His neglected cock was hard and aching, but it could wait.
In the bedroom, as in his studies, patience and focus were his virtues.
He set about making her feel more at ease, reaching up with both hands to gently stroke the sides of her breasts.
“Were you aware, Miss Novak,” he said, kissing one of her satiny thighs, “that every inch and every angle of you is lovely?”
She gave a breathless giggle. “I wasn’t, actually.”
He kissed her other thigh, very high up, inducing a delicious squirm. Encouraged by that, he nibbled on her thigh, fully aware that his unshaven jaw was brushing against her folds. The scent of her lush arousal was enough to drive him half mad.
“It’s true,” he murmured. “I’m astonished that you’ve never noticed.” He pinched her nipples hard, making her squeak.
He paused. “Too rough?” So far she’d responded just as he’d expected at every turn, but he was still watchful for variances.
“No.”
He reached down between her legs and dragged the pad of his thumb across her most sensitive place, eliciting a needy sound from her that he loved.
Two of his fingers delved into her, and she sighed with pleasure.
She reached behind her to caress the side of his torso as his fingers worked her, and he reveled in her gasps and rising cries.
Then he transferred his hands to her hips and attempted to pull her to him. “Come down here to me.”

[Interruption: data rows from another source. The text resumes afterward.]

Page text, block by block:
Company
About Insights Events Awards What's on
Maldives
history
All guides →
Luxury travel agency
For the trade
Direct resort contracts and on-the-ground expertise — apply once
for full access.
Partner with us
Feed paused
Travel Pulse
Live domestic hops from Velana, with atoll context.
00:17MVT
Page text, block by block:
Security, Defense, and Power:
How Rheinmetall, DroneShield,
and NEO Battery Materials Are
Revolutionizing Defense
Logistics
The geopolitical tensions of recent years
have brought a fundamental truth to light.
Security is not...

She resisted, half joking, “I’m worried I’m going to smother you to death.”
Who would’ve guessed that his modern libertine could be so timid? Amused, he said, “If one could choose a way to go…”
She laughed. “You’re not making me feel better!”

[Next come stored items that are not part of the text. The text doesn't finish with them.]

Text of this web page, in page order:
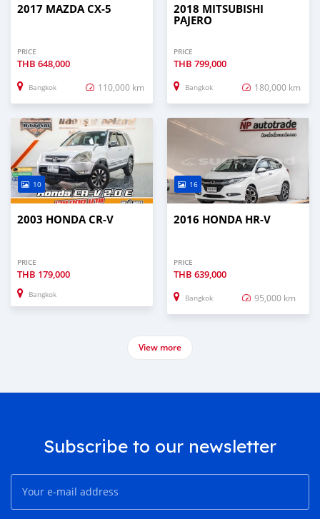
2017 MAZDA CX-5
PRICE
THB 648,000
Bangkok 110,000 km
2018 MITSUBISHI
PAJERO
PRICE
THB 799,000
Bangkok 180,000 km
10
2003 HONDA CR-V
PRICE
THB 179,000
Bangkok
16
2016 HONDA HR-V
PRICE
THB 639,000
Bangkok 95,000 km
View more
Subscribe to our newsletter
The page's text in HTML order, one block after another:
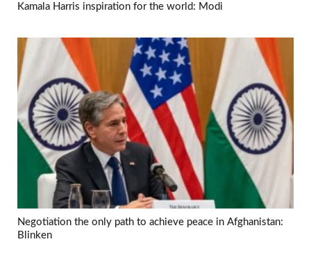
Kamala Harris inspiration for the world: Modi
Negotiation the only path to achieve peace in Afghanistan:
Blinken
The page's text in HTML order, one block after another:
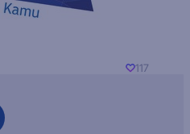
117
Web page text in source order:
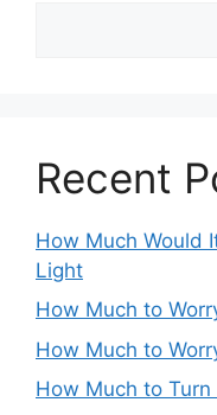
Recent
How Much Would
Light
How Much to
How Much to
How Much to

“How can I, if I can’t reach you?” he asked reasonably. “Just a little lower, please.”
She obeyed, neatly positioning herself just an inch from his mouth.
He lashed his tongue across her sensitive bud. She reflexively jerked, and he held her hips more firmly and did it again.
“Goodness gracious,” Rose breathed.
Rose did not say goodness gracious. He’d not heard anyone say it in this era, in fact.
But Charlotte did. He’d heard her whisper it and moan it countless times. His heart slammed in his chest. Maybe, with just the right nudge, Rose would remember.
He stroked his fingers inside her again and murmured, “Charlotte.”